Feel Your Best with Yoga: Cancer Treatment and Recovery
Life changes in an instant with a diagnosis of cancer. It’s like a big wave crashing through the house rearranging everything. How do you manage the big wave? The ancient science of yoga provides useful tools for coping with the diagnosis and treatments and supporting optimal health in recovery.
How Yoga Helps
Yoga therapy (the therapeutic application of the tools of yoga) can help increase energy, reduce fatigue, reduce stress and anxiety, improve sleep, manage pain, and improve psychological health, including depression.
One of the most important self-care strategies for cancer is caring for your immune system. A tailored yoga practice does this by reducing stress, improving sleep and promoting better digestion. Yoga, along with nutritious food, adequate sleep, regular exercise, social support and other therapies, promotes the optimal functioning of your immune system during and after treatment.
Yoga Adapted for Your Needs
A yoga practice for cancer treatment and recovery is adapted to the person to help with their unique and very individual experience. Yoga practice might include yoga postures, breathing practices, guided relaxation, sound, meditation or other practices. The tools used are always tailored to the person’s interests and needs. There is no “one-size-fits-all” yoga approach when it comes to the type of cancer, the treatments or the recovery.
Short, Simple and Practical
My clients often find that short, simple practice tools tailored for their specific needs are the most beneficial. Many people with cancer find that simple breathing practices are extremely helpful in managing nausea, stress, fatigue and sleep. Yoga breath practice (pranayama) can be tailored for managing specific symptoms.
One of my yoga therapy clients, a woman with breast cancer, found that her yoga practice helped her throughout her day. She did a short breathing practice in bed in the morning to increase her energy, a short mid-day practice of 4 gentle postures to help manage stress and pain, and a walk outside before dinner to connect with nature, something that brought great meaning to her life and helped her feel better. She was also equipped with other yoga tools to use as needed to manage fatigue and improve sleep. Through our work together, she was able to better understand the relationship between stress, anxiety and pain and how she could control stress and anxiety through her breath, rest, movement, and other yoga tools.

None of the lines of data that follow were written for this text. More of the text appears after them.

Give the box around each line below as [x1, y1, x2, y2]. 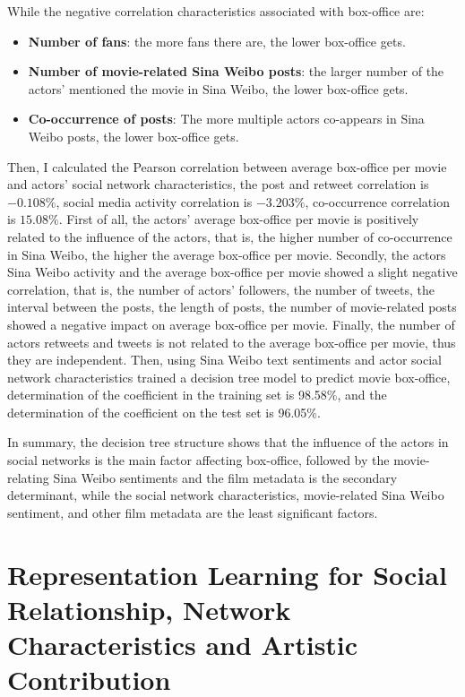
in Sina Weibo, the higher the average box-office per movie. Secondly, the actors [7, 245, 446, 263]
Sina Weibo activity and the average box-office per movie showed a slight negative [7, 262, 458, 281]
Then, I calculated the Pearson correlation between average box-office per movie [7, 157, 447, 176]
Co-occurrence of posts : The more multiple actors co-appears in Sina [28, 109, 425, 128]
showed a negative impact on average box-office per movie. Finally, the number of [7, 314, 455, 333]
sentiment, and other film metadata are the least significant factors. [7, 503, 378, 521]
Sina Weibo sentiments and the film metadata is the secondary [53, 468, 398, 486]
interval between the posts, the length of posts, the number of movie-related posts [7, 297, 457, 316]
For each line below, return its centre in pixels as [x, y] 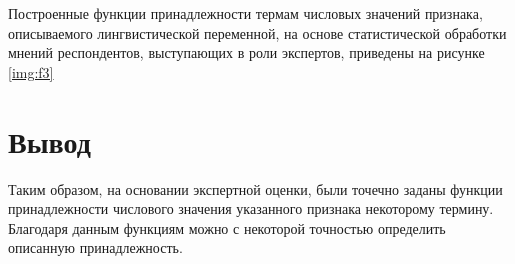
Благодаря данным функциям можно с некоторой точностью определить [227, 227]
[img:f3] [31, 71]
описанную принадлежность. [95, 247]
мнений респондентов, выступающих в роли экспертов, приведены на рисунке [246, 52]
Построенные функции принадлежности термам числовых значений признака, [245, 13]
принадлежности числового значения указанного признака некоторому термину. [251, 208]
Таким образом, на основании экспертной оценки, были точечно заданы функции [255, 188]
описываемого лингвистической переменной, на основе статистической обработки [257, 32]
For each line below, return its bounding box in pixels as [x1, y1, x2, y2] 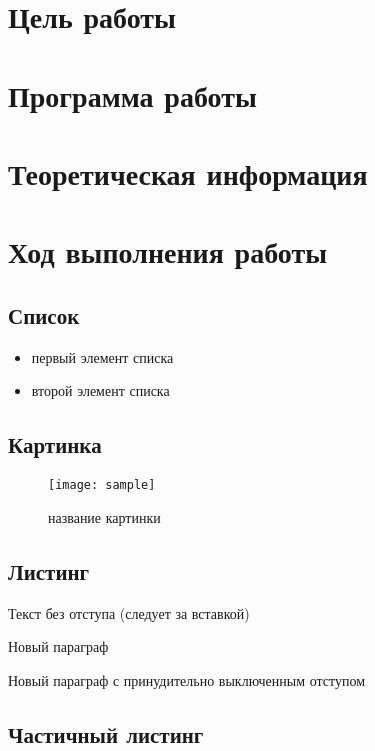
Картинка [8, 429, 102, 460]
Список [8, 299, 80, 330]
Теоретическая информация [8, 152, 368, 193]
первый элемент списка [31, 346, 174, 367]
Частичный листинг [8, 718, 204, 749]
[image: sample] [48, 478, 156, 493]
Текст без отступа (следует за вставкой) [8, 602, 250, 623]
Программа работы [8, 74, 257, 115]
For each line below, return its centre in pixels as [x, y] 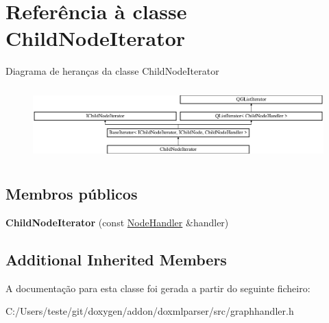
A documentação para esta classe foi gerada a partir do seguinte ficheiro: [158, 288]
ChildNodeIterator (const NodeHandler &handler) [117, 223]
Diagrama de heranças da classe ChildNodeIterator [112, 71]
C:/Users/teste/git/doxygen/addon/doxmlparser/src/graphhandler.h [150, 311]
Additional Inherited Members [116, 260]
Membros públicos [72, 194]

If you are interested in yoga as a tool for managing cancer treatment and recovery, seek out the services of a Yoga Therapist or a yoga teacher with specialized training in cancer. It’s usually best to work one-on-one, especially while undergoing any treatments, so that the practice is adapted to your needs.
A Yoga Tool: The Calming Breath
Sit upright in a chair with your feet firmly placed on the floor. Begin to notice the flow of your breath and make your breath smooth through the inhale and exhale. Control the flow of your breath through the throat area so that you can hear your own breath. Then progressively make your inhale and exhale longer, keeping your inhale and exhale equal in length. Do this for 6 breaths. Then make your exhale 2 – 3 seconds longer than your inhale. Do this for 12 breaths. Then gradually allow your breath to soften back to a normal. Notice the effects of the breath practice for you.